WORK ORDER:
The range runs from the line containing "Web page text" to the last line of the entries. Copy that range exactly, omitting pictures.

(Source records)
═══

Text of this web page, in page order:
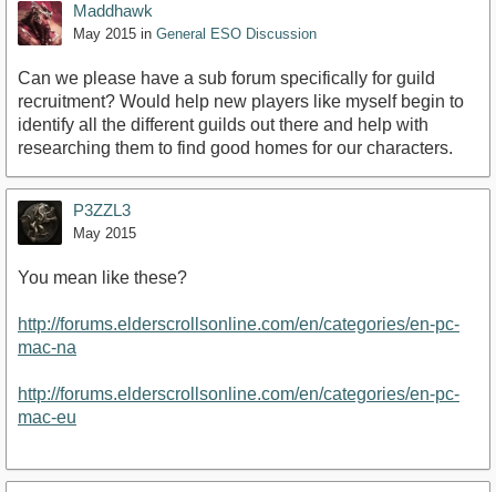
Maddhawk
May 2015 in General ESO Discussion
Can we please have a sub forum specifically for guild
recruitment? Would help new players like myself begin to
identify all the different guilds out there and help with
researching them to find good homes for our characters.
P3ZZL3
May 2015
You mean like these?
http://forums.elderscrollsonline.com/en/categories/en-pc-
mac-na
http://forums.elderscrollsonline.com/en/categories/en-pc-
mac-eu
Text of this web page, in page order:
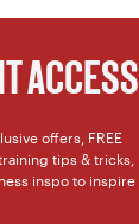
ACCESS
offers, FREE
tips & tricks,
inspo to inspire
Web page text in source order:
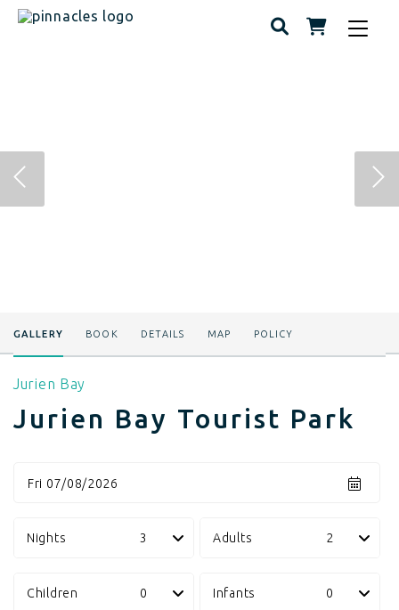
Toggle
GALLERY BOOK DETAILS MAP POLICY
Jurien Bay
Jurien Bay Tourist Park
Fri 07/08/2026
Nights Adults
Children Infants
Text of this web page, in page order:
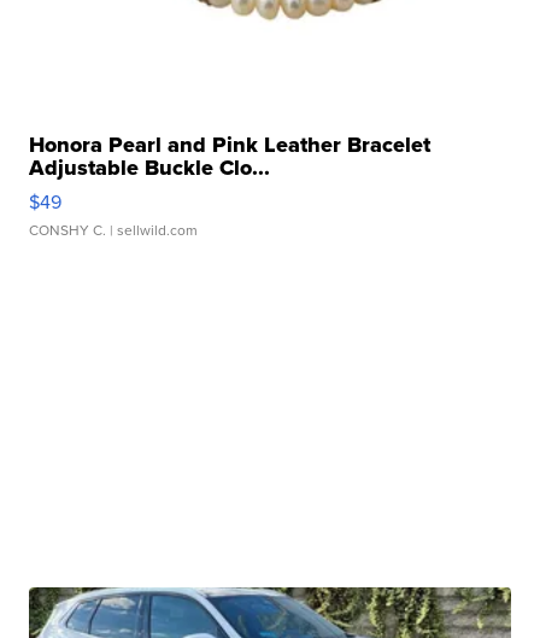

═══

OUTPUT OF THE EXERCISE:
Web page text in source order:
Toggle
GALLERY BOOK DETAILS MAP POLICY
Jurien Bay
Jurien Bay Tourist Park
Fri 07/08/2026
Nights Adults
Children Infants
Text of this web page, in page order:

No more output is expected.